Audiovisual Transcription

Audiovisual transcription is the production of a document created by typing (or writing) everything that is heard from either an audio or video. The transcript can be an exact word for word document, or the transcriber can clean up certain parts of the speech. They do this by removing things like ‘ehh’, ‘ooh’, ‘aah’, ‘mmh’, … that are heard but are not necessary in the document. Transcription aims to provide a solid starting point for your subtitling and dubbing. The resulting texts can also be reused to improve accessibility of your content, such as for deaf viewers, who’ll be able to read a perfect transcription of your video.


There is more than one way to transcribe audio or video content and a variety of reasons why you might want a transcription document. There are many reasons an audiovisual transcript may be needed:

  • Transcribing audio content for the deaf or hard of hearing.

Being a brand that offers accessibility alternatives to those with hearing impairments not only enhances corporate social responsibility and improves the brand image but has the potential to open up services to a whole new audience.

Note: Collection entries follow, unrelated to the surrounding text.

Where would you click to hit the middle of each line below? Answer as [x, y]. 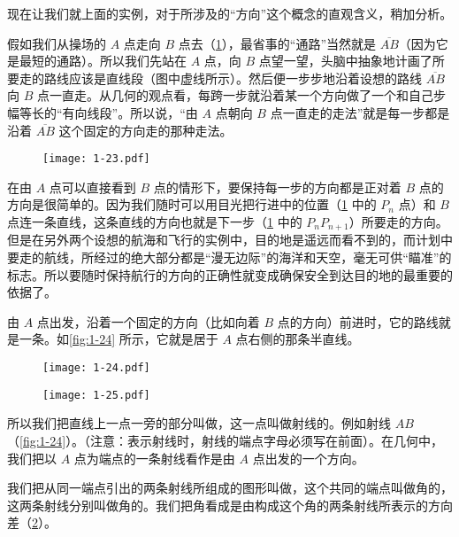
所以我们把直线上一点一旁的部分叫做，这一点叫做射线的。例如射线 [199, 423]
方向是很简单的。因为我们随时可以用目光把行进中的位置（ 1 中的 [192, 204]
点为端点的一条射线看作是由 [154, 458]
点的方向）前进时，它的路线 [358, 321]
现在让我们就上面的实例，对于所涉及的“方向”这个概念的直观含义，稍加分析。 [230, 13]
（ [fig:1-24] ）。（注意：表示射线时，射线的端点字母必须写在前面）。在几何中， [226, 440]
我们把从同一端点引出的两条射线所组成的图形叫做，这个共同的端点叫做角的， [230, 488]
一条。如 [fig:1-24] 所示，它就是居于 [119, 339]
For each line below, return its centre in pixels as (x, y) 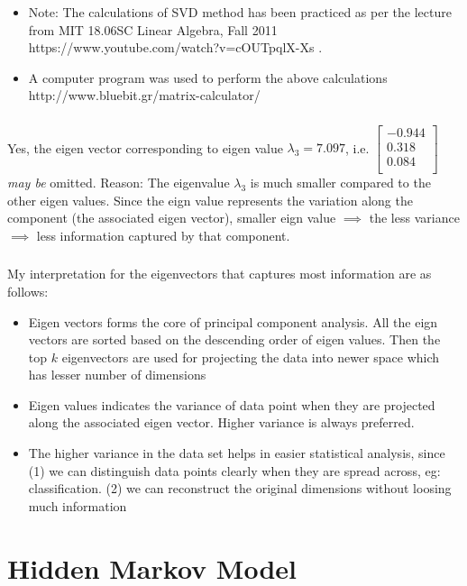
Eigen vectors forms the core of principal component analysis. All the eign (233, 321)
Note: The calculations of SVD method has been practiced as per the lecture (240, 12)
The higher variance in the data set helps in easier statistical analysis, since (237, 453)
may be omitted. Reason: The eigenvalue (119, 183)
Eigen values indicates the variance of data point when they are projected (232, 404)
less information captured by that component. (163, 235)
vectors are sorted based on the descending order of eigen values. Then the (234, 339)
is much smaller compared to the (340, 183)
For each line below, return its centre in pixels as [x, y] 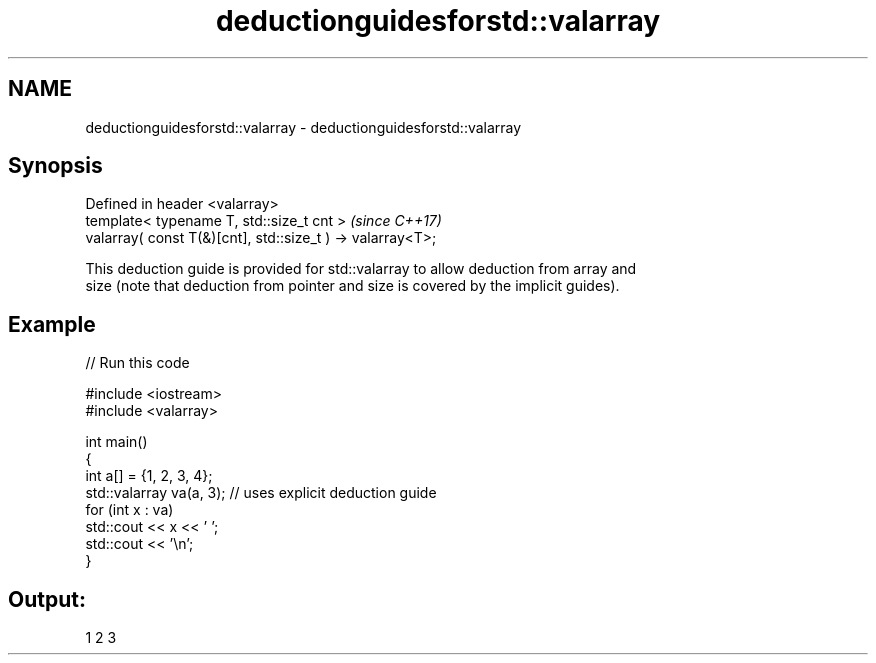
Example [52, 324]
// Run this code [137, 363]
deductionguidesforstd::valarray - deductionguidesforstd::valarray [303, 127]
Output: [47, 599]
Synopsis [55, 166]
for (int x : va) [129, 510]
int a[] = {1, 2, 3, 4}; [149, 476]
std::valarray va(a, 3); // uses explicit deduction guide [261, 493]
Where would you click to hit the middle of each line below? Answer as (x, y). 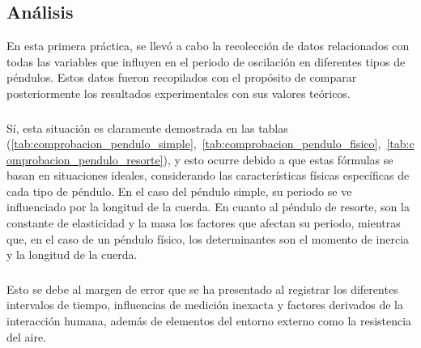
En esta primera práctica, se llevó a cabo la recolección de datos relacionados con (208, 46)
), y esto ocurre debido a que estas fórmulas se (278, 159)
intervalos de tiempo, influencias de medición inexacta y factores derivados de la (205, 305)
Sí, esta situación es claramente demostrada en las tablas (147, 127)
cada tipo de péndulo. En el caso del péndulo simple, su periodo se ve (179, 191)
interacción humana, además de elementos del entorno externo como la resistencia (209, 320)
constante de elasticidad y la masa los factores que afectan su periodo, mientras (204, 223)
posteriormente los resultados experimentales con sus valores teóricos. (179, 93)
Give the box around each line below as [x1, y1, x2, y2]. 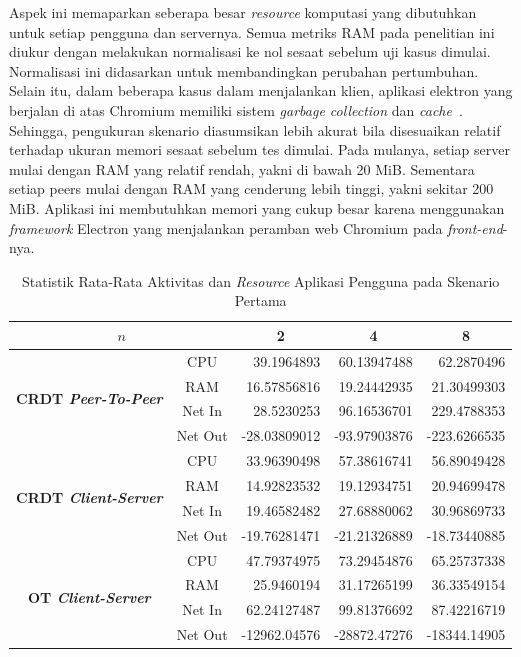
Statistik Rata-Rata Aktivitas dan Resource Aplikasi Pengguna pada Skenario [21, 270, 500, 291]
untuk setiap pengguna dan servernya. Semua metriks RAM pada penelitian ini [9, 21, 495, 42]
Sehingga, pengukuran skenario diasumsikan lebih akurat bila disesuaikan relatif [9, 119, 501, 140]
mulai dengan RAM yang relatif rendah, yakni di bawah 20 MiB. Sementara [9, 158, 475, 179]
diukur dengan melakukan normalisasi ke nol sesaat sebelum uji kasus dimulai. [9, 41, 491, 62]
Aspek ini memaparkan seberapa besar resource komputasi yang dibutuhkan [9, 2, 477, 22]
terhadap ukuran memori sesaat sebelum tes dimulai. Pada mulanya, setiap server [9, 139, 510, 160]
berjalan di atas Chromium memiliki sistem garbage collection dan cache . [9, 99, 463, 120]
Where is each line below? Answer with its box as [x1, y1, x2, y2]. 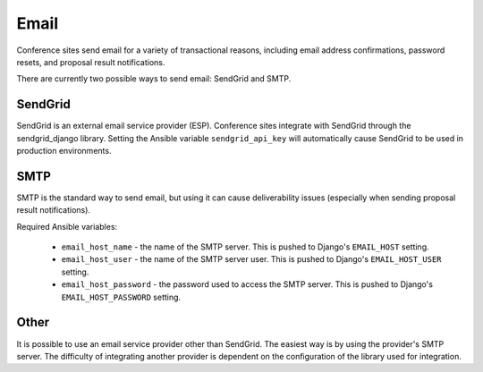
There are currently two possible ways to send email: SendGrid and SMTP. [16, 73, 292, 84]
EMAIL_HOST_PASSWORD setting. [61, 292, 182, 302]
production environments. [16, 146, 112, 156]
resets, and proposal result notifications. [16, 56, 165, 67]
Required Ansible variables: [16, 221, 118, 232]
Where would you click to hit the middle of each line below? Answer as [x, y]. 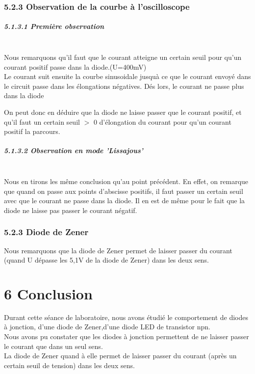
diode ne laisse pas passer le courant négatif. [71, 210]
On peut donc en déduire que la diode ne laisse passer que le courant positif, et [123, 112]
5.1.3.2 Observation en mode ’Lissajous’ [74, 150]
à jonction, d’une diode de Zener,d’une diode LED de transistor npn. [107, 327]
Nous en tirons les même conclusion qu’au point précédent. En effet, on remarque [126, 181]
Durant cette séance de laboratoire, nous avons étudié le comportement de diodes [126, 317]
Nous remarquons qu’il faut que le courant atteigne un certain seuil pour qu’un [123, 57]
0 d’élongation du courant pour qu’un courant [162, 121]
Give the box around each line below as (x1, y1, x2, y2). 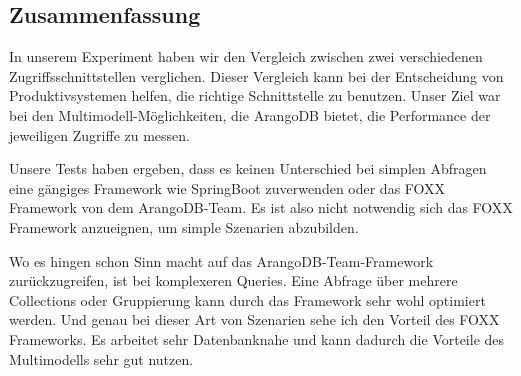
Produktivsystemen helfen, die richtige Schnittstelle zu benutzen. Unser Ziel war (9, 85, 501, 106)
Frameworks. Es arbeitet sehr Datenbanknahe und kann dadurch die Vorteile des (9, 328, 505, 349)
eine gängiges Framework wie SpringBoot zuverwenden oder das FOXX (9, 177, 446, 198)
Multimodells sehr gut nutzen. (9, 348, 194, 369)
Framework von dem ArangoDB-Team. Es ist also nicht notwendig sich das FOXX (9, 197, 513, 218)
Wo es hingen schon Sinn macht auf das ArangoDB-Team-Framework (9, 250, 434, 271)
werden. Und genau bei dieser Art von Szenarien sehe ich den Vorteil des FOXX (9, 309, 500, 330)
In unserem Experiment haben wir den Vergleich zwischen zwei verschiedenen (9, 46, 483, 67)

  • Transcribing audio for subtitles or closed captions.

To create subtitles or closed captions you need a full transcription document from the video. We’ll then use the transcript to add time-code markers that will reference what is being said at concrete times in the video. This means that the subtitles or closed captions will appear on screen at the exact time it’s supposed to.

  • Transcribing audio for voice over.

We transcribe the speech when the final voice over needs to be time-synced to a video. This means the timing of the voice over speech will match up with specific timings in the video and therefore be in synchronization with what is happening on screen. This is a common requirement when translating the voice over in corporate videos or explainers.

  • Transcribing for translation purposes.

The first step of translation is always transcribing. Once we have the time codes in place for subtitle or voice over use, we can then use that same transcription document to create as many different foreign language versions as required. The time code stamps will stay the same in every language and will mark where each section of speech starts and ends. This is important as the translator may have to condense the translation to fit in with the voice over or subtitle timings so that they still match up with what’s on screen.